Élevée au-dessus de son sexe par ses qualités éminentes Zénobie, était encore
la plus belle des femmes. Elle avait (car en parlant d’une femme, ces
bagatelles deviennent des détails importants) le teint brun, les dents d’une
blancheur éclatante, une voix forte et harmonieuse, et de grands yeux noirs,
dont une douceur attrayante tempérait la vivacité. L’étude avait éclairé son
esprit, et en avait augmenté l’énergie naturelle. Elle n’ignorait pas le
latin ; mais elle possédait au même degré de perfection le grec, le
syriaque et la langue égyptienne. Elle avait composé pour son usage un abrégé
de l’histoire d’Orient ; et, guidée par le sublime Longin, elle comparait
familièrement les beautés d’Homère et de Platon.
Cette femme accomplie avait épousé Odenat, qui, né dans une
condition privée [974] ,
monta sur le trône de l’Orient. Elle devint bientôt l’amie et la compagne d’un
héros. Odenat aimait passionnément la chasse : en temps de paix, il se
plaisait à poursuivre les bêtes farouches du désert, les lions, les panthères
et les ours : Zénobie se livrait avec la même ardeur à ce dangereux exercice.

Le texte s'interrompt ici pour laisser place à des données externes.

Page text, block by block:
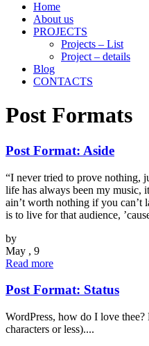
Home
About us
PROJECTS
Projects – List
Project – details
Blog
CONTACTS
Post Formats
Post Format: Aside
“I never tried to prove nothing,
life has always been my music,
ain’t worth nothing if you can’t
is to live for that audience,
by
May , 9
Read more
Post Format: Status
WordPress, how do I love
characters or less)....
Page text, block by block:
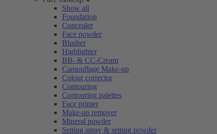
Show all
Foundation
Concealer
Face powder
Blusher
Highlighter
BB- & CC-Cream
Camouflage Make-up
Colour corrector
Contouring
Contouring palettes
Face primer
Make-up remover
Mineral powder
Setting spray & setting powder
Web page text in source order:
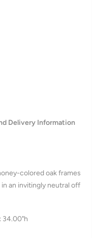
Delivery Information
colored oak frames
an invitingly neutral off
34.00"h
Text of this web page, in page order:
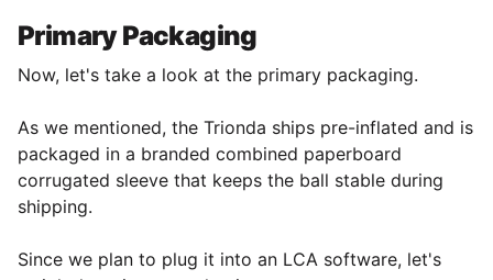
Primary Packaging
Now, let's take a look at the primary packaging.
As we mentioned, the Trionda ships pre-inflated and is
packaged in a branded combined paperboard
corrugated sleeve that keeps the ball stable during
shipping.
Since we plan to plug it into an LCA software, let's
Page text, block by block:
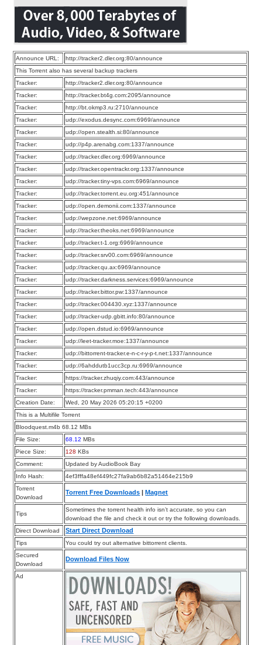
Announce URL:
http://tracker2.dler.org:80/announce
This Torrent also has several backup trackers
Tracker:
http://tracker2.dler.org:80/announce
Tracker:
http://tracker.bt4g.com:2095/announce
Tracker:
http://bt.okmp3.ru:2710/announce
Tracker:
udp://exodus.desync.com:6969/announce
Tracker:
udp://open.stealth.si:80/announce
Tracker:
udp://p4p.arenabg.com:1337/announce
Tracker:
udp://tracker.dler.org:6969/announce
Tracker:
udp://tracker.opentrackr.org:1337/announce
Tracker:
udp://tracker.tiny-vps.com:6969/announce
Tracker:
udp://tracker.torrent.eu.org:451/announce
Tracker:
udp://open.demonii.com:1337/announce
Tracker:
udp://wepzone.net:6969/announce
Tracker:
udp://tracker.theoks.net:6969/announce
Tracker:
udp://tracker.t-1.org:6969/announce
Tracker:
udp://tracker.srv00.com:6969/announce
Tracker:
udp://tracker.qu.ax:6969/announce
Tracker:
udp://tracker.darkness.services:6969/announce
Tracker:
udp://tracker.bittor.pw:1337/announce
Tracker:
udp://tracker.004430.xyz:1337/announce
Tracker:
udp://tracker-udp.gbitt.info:80/announce
Tracker:
udp://open.dstud.io:6969/announce
Tracker:
udp://leet-tracker.moe:1337/announce
Tracker:
udp://bittorrent-tracker.e-n-c-r-y-p-t.net:1337/announce
Tracker:
udp://6ahddutb1ucc3cp.ru:6969/announce
Tracker:
https://tracker.zhuqiy.com:443/announce
Tracker:
https://tracker.pmman.tech:443/announce
Creation Date:
Wed, 20 May 2026 05:20:15 +0200
This is a Multifile Torrent
Bloodquest.m4b 68.12 MBs
File Size:
68.12 MBs
Piece Size:
128 KBs
Comment:
Updated by AudioBook Bay
Info Hash:
4ef3fffa48ef449fc27fa9ab6b82a51464e215b9
Torrent
Download
Torrent Free Downloads |Magnet
Tips
Sometimes the torrent health info isn’t accurate, so you can
download the file and check it out or try the following downloads.
Direct Download
Start Direct Download
Tips
You could try out alternative bittorrent clients.
Secured
Download
Download Files Now
Ad
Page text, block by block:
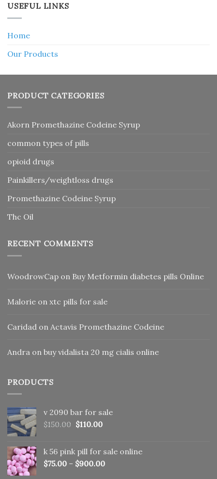
USEFUL LINKS
Home
Our Products
PRODUCT CATEGORIES
Akorn Promethazine Codeine Syrup
common types of pills
opioid drugs
Painkillers/weightloss drugs
Promethazine Codeine Syrup
Thc Oil
RECENT COMMENTS
WoodrowCap on Buy Metformin diabetes pills Online
Malorie on xtc pills for sale
Caridad on Actavis Promethazine Codeine
Andra on buy vidalista 20 mg cialis online
PRODUCTS
v 2090 bar for sale
$150.00 Original
$150.00.
$110.00Current
$110.00.
k 56 pink pill​ for sale online
$75.00 – $900.00
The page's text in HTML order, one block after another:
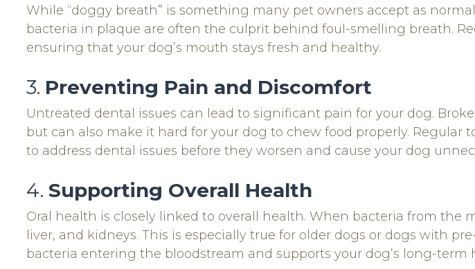
While “doggy breath” is something many pet owners accept as
bacteria in plaque are often the culprit behind foul-smelling breath.
ensuring that your dog’s mouth stays fresh and healthy.
3. Preventing Pain and Discomfort
Untreated dental issues can lead to significant pain for your dog.
but can also make it hard for your dog to chew food properly.
to address dental issues before they worsen and cause your dog
4. Supporting Overall Health
Oral health is closely linked to overall health. When bacteria from
liver, and kidneys. This is especially true for older dogs or dogs with
bacteria entering the bloodstream and supports your dog’s long-term
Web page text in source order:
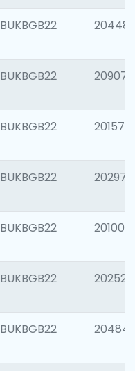
BUKBGB22
BUKBGB22 209074
BUKBGB22 201570
BUKBGB22 202977
BUKBGB22 201003
BUKBGB22 202525
BUKBGB22 204842
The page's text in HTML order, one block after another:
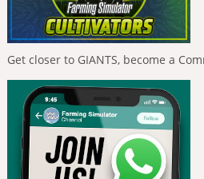
Get closer to GIANTS, become a
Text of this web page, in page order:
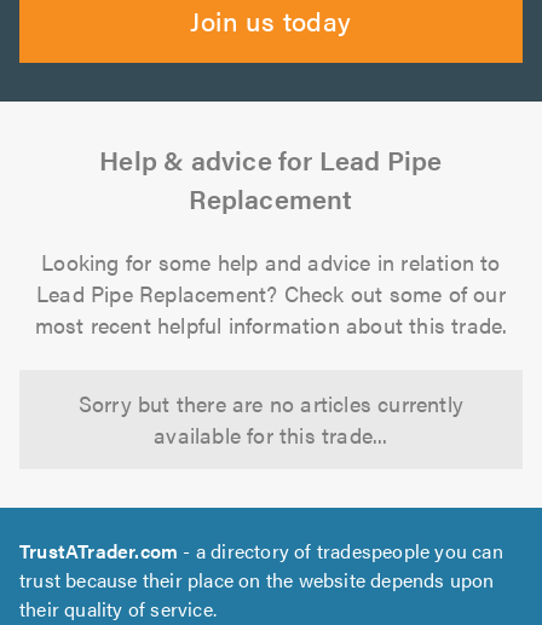
Join us today
Help & advice for Lead Pipe
Replacement
Looking for some help and advice in relation to
Lead Pipe Replacement? Check out some of our
most recent helpful information about this trade.
Sorry but there are no articles currently
available for this trade...
TrustATrader.com - a directory of tradespeople you can
trust because their place on the website depends upon
their quality of service.
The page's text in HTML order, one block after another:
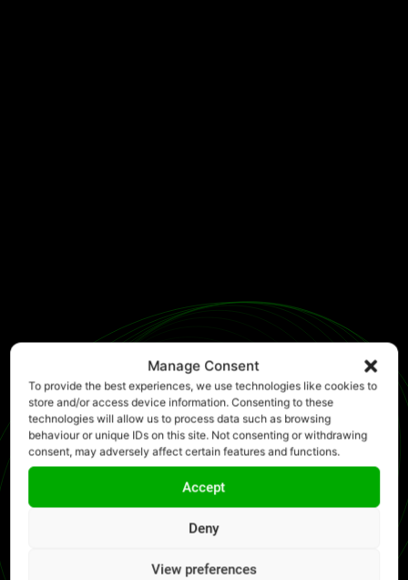
Manage Consent
To provide the best experiences, we use technologies like cookies to
store and/or access device information. Consenting to these
technologies will allow us to process data such as browsing
behaviour or unique IDs on this site. Not consenting or withdrawing
consent, may adversely affect certain features and functions.
Accept
Deny
View preferences
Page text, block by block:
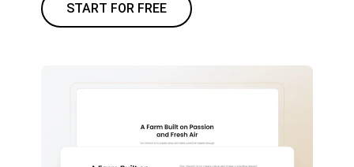
START FOR FREE
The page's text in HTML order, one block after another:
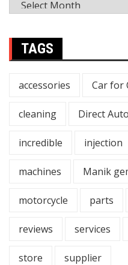
TAGS
accessories Car for
cleaning Direct
incredible injection
machines Manik
motorcycle parts
reviews services
store supplier
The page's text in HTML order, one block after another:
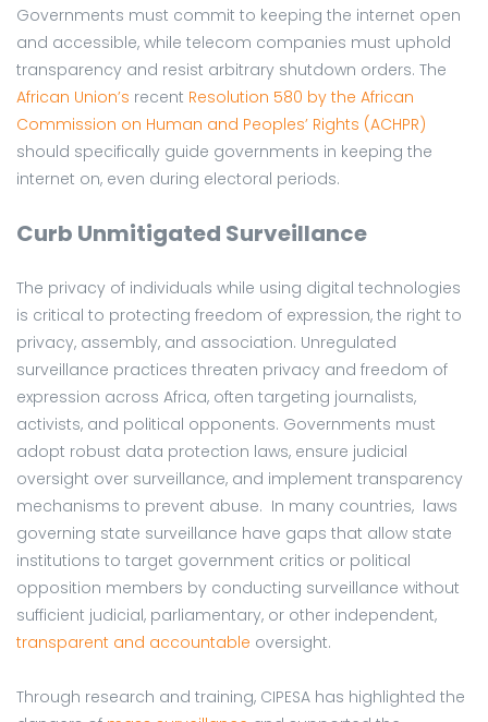
Governments must commit to keeping the internet open
and accessible, while telecom companies must uphold
transparency and resist arbitrary shutdown orders. The
African Union’s recent Resolution 580 by the African
Commission on Human and Peoples’ Rights (ACHPR)
should specifically guide governments in keeping the
internet on, even during electoral periods.
Curb Unmitigated Surveillance
The privacy of individuals while using digital technologies
is critical to protecting freedom of expression, the right to
privacy, assembly, and association. Unregulated
surveillance practices threaten privacy and freedom of
expression across Africa, often targeting journalists,
activists, and political opponents. Governments must
adopt robust data protection laws, ensure judicial
oversight over surveillance, and implement transparency
mechanisms to prevent abuse. In many countries, laws
governing state surveillance have gaps that allow state
institutions to target government critics or political
opposition members by conducting surveillance without
sufficient judicial, parliamentary, or other independent,
transparent and accountable oversight.
Through research and training, CIPESA has highlighted the
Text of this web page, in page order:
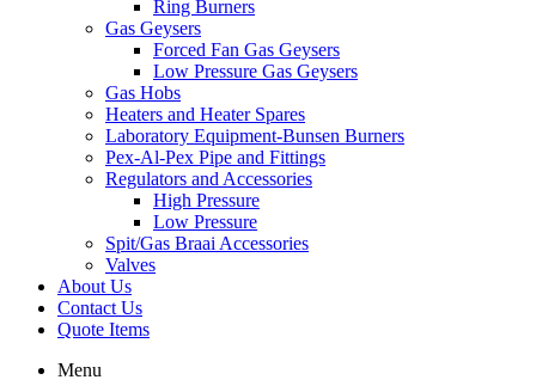
Ring Burners
Gas Geysers
Forced Fan Gas Geysers
Low Pressure Gas Geysers
Gas Hobs
Heaters and Heater Spares
Laboratory Equipment-Bunsen Burners
Pex-Al-Pex Pipe and Fittings
Regulators and Accessories
High Pressure
Low Pressure
Spit/Gas Braai Accessories
Valves
About Us
Contact Us
Quote Items
Menu
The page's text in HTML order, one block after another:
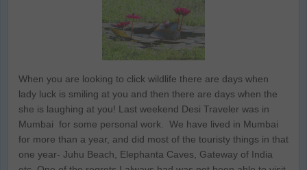
When you are looking to click wildlife there are days when
lady luck is smiling at you and then there are days when the
she is laughing at you! Last weekend Desi Traveler was in
Mumbai for some personal work. We have lived in Mumbai
for more than a year, and did most of the touristy things in that
one year- Juhu Beach, Elephanta Caves, Gateway of India
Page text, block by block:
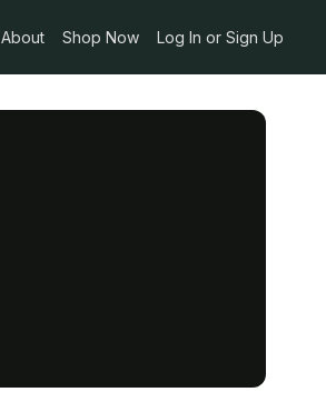
About Shop Now Log In or Sign Up
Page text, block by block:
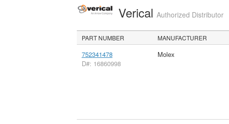
Verical Authorized Distributor
PART NUMBER MANUFACTURER
752341478
D#: 16860998
Molex

Endurcie à la fatigue, elle dédaigna bientôt l’usage des chars couverts : on la
voyait le plus ordinairement à cheval, vêtue d’un habit militaire ;
quelquefois elle marchait à pied, et faisait plusieurs milles à la tête des
troupes. Les succès d’Odenat furent attribués, en grande partie, à la valeur et
à la prudence extraordinaire de sa femme. Les victoires brillantes des deux
époux sur le grand roi qu’ils poursuivirent deux fois jusqu’aux portes de
Ctésiphon, devinrent la source de leur gloire et de leur puissance ; les armées
qu’ils commandaient, et les provinces qu’ils avaient sauvées, ne voulurent
avoir pour souverains que leurs invincibles chefs. Lorsque l’infortuné Valérien
tomba entre les mains des Perses, le sénat et le peuple de Rome respectèrent un
étranger qui vengeait la majesté de l’empire. L’insensible Gallien lui-même
consentit à partager la pourpre avec Odenat, et il lui donna le titre de
collègue.
Après avoir chassé de l’Asie les Goths qui la dévastaient,
le prince palmyrénien se rendit à la ville d’Émèse en Syrie. Il avait triomphé
de tous ses ennemis à la guerre ; il périt par une trahison domestique. Son
amusement favori de la chasse fut la cause ou du moins l’occasion de sa mort [975] . Mœonius, son
neveu, eut l’audace de lancer sa javeline avant son oncle : quoiqu’il en eût
été repris, il se porta plusieurs fois à la même insolence.